• **Given data**:
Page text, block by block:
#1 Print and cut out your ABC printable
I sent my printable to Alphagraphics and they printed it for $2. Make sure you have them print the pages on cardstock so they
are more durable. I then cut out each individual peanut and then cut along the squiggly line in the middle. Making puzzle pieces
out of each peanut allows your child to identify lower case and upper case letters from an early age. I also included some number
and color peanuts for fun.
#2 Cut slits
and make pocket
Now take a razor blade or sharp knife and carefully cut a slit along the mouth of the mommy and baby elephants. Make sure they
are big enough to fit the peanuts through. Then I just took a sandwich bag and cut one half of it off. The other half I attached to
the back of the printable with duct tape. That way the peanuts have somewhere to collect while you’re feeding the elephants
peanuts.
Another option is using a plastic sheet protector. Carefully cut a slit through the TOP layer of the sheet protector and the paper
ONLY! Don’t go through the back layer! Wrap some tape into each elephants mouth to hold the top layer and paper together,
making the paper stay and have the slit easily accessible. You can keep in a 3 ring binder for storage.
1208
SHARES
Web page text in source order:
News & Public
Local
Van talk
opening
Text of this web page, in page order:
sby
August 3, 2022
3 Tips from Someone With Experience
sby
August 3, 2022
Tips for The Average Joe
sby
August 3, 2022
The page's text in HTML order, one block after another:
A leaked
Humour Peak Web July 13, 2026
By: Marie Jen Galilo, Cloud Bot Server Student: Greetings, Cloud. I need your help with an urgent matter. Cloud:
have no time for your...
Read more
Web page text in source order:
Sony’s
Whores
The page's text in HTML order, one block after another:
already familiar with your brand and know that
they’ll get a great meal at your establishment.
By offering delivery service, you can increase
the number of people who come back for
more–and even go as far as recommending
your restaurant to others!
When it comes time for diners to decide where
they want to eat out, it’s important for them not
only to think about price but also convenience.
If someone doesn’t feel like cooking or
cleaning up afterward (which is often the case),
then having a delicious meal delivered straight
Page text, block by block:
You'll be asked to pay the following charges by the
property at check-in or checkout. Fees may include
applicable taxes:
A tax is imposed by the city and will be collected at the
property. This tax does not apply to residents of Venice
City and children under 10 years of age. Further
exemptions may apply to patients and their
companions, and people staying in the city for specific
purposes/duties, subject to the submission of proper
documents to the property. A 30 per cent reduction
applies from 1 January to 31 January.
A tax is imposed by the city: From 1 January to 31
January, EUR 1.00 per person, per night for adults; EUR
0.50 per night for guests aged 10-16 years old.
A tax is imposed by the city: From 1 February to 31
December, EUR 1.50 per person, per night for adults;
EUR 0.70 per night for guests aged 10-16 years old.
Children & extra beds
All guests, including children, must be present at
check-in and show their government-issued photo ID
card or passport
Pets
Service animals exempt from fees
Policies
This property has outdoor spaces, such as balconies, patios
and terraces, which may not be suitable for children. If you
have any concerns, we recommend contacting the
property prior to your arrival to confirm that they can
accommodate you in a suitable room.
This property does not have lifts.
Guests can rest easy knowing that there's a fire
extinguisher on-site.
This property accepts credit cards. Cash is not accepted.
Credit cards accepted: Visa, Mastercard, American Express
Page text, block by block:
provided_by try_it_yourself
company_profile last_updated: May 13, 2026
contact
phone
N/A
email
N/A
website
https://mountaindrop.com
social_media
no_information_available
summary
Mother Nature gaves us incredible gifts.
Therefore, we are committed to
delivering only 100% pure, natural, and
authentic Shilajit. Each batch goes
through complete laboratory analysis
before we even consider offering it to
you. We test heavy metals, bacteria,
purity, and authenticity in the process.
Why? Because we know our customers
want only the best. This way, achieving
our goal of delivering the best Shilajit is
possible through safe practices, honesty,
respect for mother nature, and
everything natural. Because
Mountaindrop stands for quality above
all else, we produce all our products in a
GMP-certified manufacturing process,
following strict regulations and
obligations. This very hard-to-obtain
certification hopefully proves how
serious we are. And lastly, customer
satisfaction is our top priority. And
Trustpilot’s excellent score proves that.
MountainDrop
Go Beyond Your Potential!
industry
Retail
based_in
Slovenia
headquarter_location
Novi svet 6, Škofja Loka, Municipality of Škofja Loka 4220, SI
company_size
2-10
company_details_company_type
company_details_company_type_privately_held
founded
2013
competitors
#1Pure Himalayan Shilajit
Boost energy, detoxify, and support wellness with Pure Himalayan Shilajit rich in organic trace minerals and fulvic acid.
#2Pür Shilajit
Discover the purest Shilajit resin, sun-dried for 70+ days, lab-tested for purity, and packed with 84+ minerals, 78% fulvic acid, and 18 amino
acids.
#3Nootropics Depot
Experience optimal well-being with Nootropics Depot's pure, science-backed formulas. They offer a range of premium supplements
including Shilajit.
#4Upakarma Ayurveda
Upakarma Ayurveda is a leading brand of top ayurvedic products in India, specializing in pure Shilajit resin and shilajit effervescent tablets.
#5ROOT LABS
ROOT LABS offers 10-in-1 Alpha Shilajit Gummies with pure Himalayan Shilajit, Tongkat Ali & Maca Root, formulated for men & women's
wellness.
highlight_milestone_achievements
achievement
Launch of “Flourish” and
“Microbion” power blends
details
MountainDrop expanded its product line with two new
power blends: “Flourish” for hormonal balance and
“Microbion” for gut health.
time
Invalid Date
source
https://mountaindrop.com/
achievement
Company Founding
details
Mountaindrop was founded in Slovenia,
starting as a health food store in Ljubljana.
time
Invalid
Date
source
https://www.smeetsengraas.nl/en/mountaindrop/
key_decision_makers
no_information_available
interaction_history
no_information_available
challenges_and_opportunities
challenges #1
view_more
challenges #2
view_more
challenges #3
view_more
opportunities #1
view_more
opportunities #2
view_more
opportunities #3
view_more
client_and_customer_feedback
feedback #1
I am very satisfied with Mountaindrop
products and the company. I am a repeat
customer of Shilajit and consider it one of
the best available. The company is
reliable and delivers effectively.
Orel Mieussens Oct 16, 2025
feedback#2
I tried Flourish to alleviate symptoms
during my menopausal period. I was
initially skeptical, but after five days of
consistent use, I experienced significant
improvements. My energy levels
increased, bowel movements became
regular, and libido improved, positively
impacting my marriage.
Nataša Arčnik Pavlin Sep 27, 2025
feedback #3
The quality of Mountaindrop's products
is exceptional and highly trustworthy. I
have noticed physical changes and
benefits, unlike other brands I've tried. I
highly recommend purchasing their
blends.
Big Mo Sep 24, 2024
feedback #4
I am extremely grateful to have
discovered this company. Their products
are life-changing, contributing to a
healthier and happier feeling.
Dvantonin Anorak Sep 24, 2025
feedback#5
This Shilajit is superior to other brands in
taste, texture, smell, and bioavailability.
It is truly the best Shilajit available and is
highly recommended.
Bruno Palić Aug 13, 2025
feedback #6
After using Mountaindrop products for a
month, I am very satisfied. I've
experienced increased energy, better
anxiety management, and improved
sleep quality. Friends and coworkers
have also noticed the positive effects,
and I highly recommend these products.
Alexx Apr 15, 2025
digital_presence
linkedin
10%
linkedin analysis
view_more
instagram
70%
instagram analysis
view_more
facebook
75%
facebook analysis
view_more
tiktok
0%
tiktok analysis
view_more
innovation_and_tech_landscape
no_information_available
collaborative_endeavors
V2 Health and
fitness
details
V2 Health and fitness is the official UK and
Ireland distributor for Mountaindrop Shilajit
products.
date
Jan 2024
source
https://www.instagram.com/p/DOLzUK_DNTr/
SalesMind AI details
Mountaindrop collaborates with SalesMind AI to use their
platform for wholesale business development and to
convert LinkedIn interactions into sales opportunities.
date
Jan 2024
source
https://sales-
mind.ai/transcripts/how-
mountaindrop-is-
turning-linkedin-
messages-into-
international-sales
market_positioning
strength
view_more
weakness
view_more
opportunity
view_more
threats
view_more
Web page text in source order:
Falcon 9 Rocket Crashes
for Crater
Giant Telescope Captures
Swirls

• **Task**:
Give the data again, unchanged in every line.

• **Exercise solution**:
Page text, block by block:
#1 Print and cut out your ABC printable
I sent my printable to Alphagraphics and they printed it for $2. Make sure you have them print the pages on cardstock so they
are more durable. I then cut out each individual peanut and then cut along the squiggly line in the middle. Making puzzle pieces
out of each peanut allows your child to identify lower case and upper case letters from an early age. I also included some number
and color peanuts for fun.
#2 Cut slits
and make pocket
Now take a razor blade or sharp knife and carefully cut a slit along the mouth of the mommy and baby elephants. Make sure they
are big enough to fit the peanuts through. Then I just took a sandwich bag and cut one half of it off. The other half I attached to
the back of the printable with duct tape. That way the peanuts have somewhere to collect while you’re feeding the elephants
peanuts.
Another option is using a plastic sheet protector. Carefully cut a slit through the TOP layer of the sheet protector and the paper
ONLY! Don’t go through the back layer! Wrap some tape into each elephants mouth to hold the top layer and paper together,
making the paper stay and have the slit easily accessible. You can keep in a 3 ring binder for storage.
1208
SHARES
Web page text in source order:
News & Public
Local
Van talk
opening
Text of this web page, in page order:
sby
August 3, 2022
3 Tips from Someone With Experience
sby
August 3, 2022
Tips for The Average Joe
sby
August 3, 2022
The page's text in HTML order, one block after another:
A leaked
Humour Peak Web July 13, 2026
By: Marie Jen Galilo, Cloud Bot Server Student: Greetings, Cloud. I need your help with an urgent matter. Cloud:
have no time for your...
Read more
Web page text in source order:
Sony’s
Whores
The page's text in HTML order, one block after another:
already familiar with your brand and know that
they’ll get a great meal at your establishment.
By offering delivery service, you can increase
the number of people who come back for
more–and even go as far as recommending
your restaurant to others!
When it comes time for diners to decide where
they want to eat out, it’s important for them not
only to think about price but also convenience.
If someone doesn’t feel like cooking or
cleaning up afterward (which is often the case),
then having a delicious meal delivered straight
Page text, block by block:
You'll be asked to pay the following charges by the
property at check-in or checkout. Fees may include
applicable taxes:
A tax is imposed by the city and will be collected at the
property. This tax does not apply to residents of Venice
City and children under 10 years of age. Further
exemptions may apply to patients and their
companions, and people staying in the city for specific
purposes/duties, subject to the submission of proper
documents to the property. A 30 per cent reduction
applies from 1 January to 31 January.
A tax is imposed by the city: From 1 January to 31
January, EUR 1.00 per person, per night for adults; EUR
0.50 per night for guests aged 10-16 years old.
A tax is imposed by the city: From 1 February to 31
December, EUR 1.50 per person, per night for adults;
EUR 0.70 per night for guests aged 10-16 years old.
Children & extra beds
All guests, including children, must be present at
check-in and show their government-issued photo ID
card or passport
Pets
Service animals exempt from fees
Policies
This property has outdoor spaces, such as balconies, patios
and terraces, which may not be suitable for children. If you
have any concerns, we recommend contacting the
property prior to your arrival to confirm that they can
accommodate you in a suitable room.
This property does not have lifts.
Guests can rest easy knowing that there's a fire
extinguisher on-site.
This property accepts credit cards. Cash is not accepted.
Credit cards accepted: Visa, Mastercard, American Express
Page text, block by block:
provided_by try_it_yourself
company_profile last_updated: May 13, 2026
contact
phone
N/A
email
N/A
website
https://mountaindrop.com
social_media
no_information_available
summary
Mother Nature gaves us incredible gifts.
Therefore, we are committed to
delivering only 100% pure, natural, and
authentic Shilajit. Each batch goes
through complete laboratory analysis
before we even consider offering it to
you. We test heavy metals, bacteria,
purity, and authenticity in the process.
Why? Because we know our customers
want only the best. This way, achieving
our goal of delivering the best Shilajit is
possible through safe practices, honesty,
respect for mother nature, and
everything natural. Because
Mountaindrop stands for quality above
all else, we produce all our products in a
GMP-certified manufacturing process,
following strict regulations and
obligations. This very hard-to-obtain
certification hopefully proves how
serious we are. And lastly, customer
satisfaction is our top priority. And
Trustpilot’s excellent score proves that.
MountainDrop
Go Beyond Your Potential!
industry
Retail
based_in
Slovenia
headquarter_location
Novi svet 6, Škofja Loka, Municipality of Škofja Loka 4220, SI
company_size
2-10
company_details_company_type
company_details_company_type_privately_held
founded
2013
competitors
#1Pure Himalayan Shilajit
Boost energy, detoxify, and support wellness with Pure Himalayan Shilajit rich in organic trace minerals and fulvic acid.
#2Pür Shilajit
Discover the purest Shilajit resin, sun-dried for 70+ days, lab-tested for purity, and packed with 84+ minerals, 78% fulvic acid, and 18 amino
acids.
#3Nootropics Depot
Experience optimal well-being with Nootropics Depot's pure, science-backed formulas. They offer a range of premium supplements
including Shilajit.
#4Upakarma Ayurveda
Upakarma Ayurveda is a leading brand of top ayurvedic products in India, specializing in pure Shilajit resin and shilajit effervescent tablets.
#5ROOT LABS
ROOT LABS offers 10-in-1 Alpha Shilajit Gummies with pure Himalayan Shilajit, Tongkat Ali & Maca Root, formulated for men & women's
wellness.
highlight_milestone_achievements
achievement
Launch of “Flourish” and
“Microbion” power blends
details
MountainDrop expanded its product line with two new
power blends: “Flourish” for hormonal balance and
“Microbion” for gut health.
time
Invalid Date
source
https://mountaindrop.com/
achievement
Company Founding
details
Mountaindrop was founded in Slovenia,
starting as a health food store in Ljubljana.
time
Invalid
Date
source
https://www.smeetsengraas.nl/en/mountaindrop/
key_decision_makers
no_information_available
interaction_history
no_information_available
challenges_and_opportunities
challenges #1
view_more
challenges #2
view_more
challenges #3
view_more
opportunities #1
view_more
opportunities #2
view_more
opportunities #3
view_more
client_and_customer_feedback
feedback #1
I am very satisfied with Mountaindrop
products and the company. I am a repeat
customer of Shilajit and consider it one of
the best available. The company is
reliable and delivers effectively.
Orel Mieussens Oct 16, 2025
feedback#2
I tried Flourish to alleviate symptoms
during my menopausal period. I was
initially skeptical, but after five days of
consistent use, I experienced significant
improvements. My energy levels
increased, bowel movements became
regular, and libido improved, positively
impacting my marriage.
Nataša Arčnik Pavlin Sep 27, 2025
feedback #3
The quality of Mountaindrop's products
is exceptional and highly trustworthy. I
have noticed physical changes and
benefits, unlike other brands I've tried. I
highly recommend purchasing their
blends.
Big Mo Sep 24, 2024
feedback #4
I am extremely grateful to have
discovered this company. Their products
are life-changing, contributing to a
healthier and happier feeling.
Dvantonin Anorak Sep 24, 2025
feedback#5
This Shilajit is superior to other brands in
taste, texture, smell, and bioavailability.
It is truly the best Shilajit available and is
highly recommended.
Bruno Palić Aug 13, 2025
feedback #6
After using Mountaindrop products for a
month, I am very satisfied. I've
experienced increased energy, better
anxiety management, and improved
sleep quality. Friends and coworkers
have also noticed the positive effects,
and I highly recommend these products.
Alexx Apr 15, 2025
digital_presence
linkedin
10%
linkedin analysis
view_more
instagram
70%
instagram analysis
view_more
facebook
75%
facebook analysis
view_more
tiktok
0%
tiktok analysis
view_more
innovation_and_tech_landscape
no_information_available
collaborative_endeavors
V2 Health and
fitness
details
V2 Health and fitness is the official UK and
Ireland distributor for Mountaindrop Shilajit
products.
date
Jan 2024
source
https://www.instagram.com/p/DOLzUK_DNTr/
SalesMind AI details
Mountaindrop collaborates with SalesMind AI to use their
platform for wholesale business development and to
convert LinkedIn interactions into sales opportunities.
date
Jan 2024
source
https://sales-
mind.ai/transcripts/how-
mountaindrop-is-
turning-linkedin-
messages-into-
international-sales
market_positioning
strength
view_more
weakness
view_more
opportunity
view_more
threats
view_more
Web page text in source order:
Falcon 9 Rocket Crashes
for Crater
Giant Telescope Captures
Swirls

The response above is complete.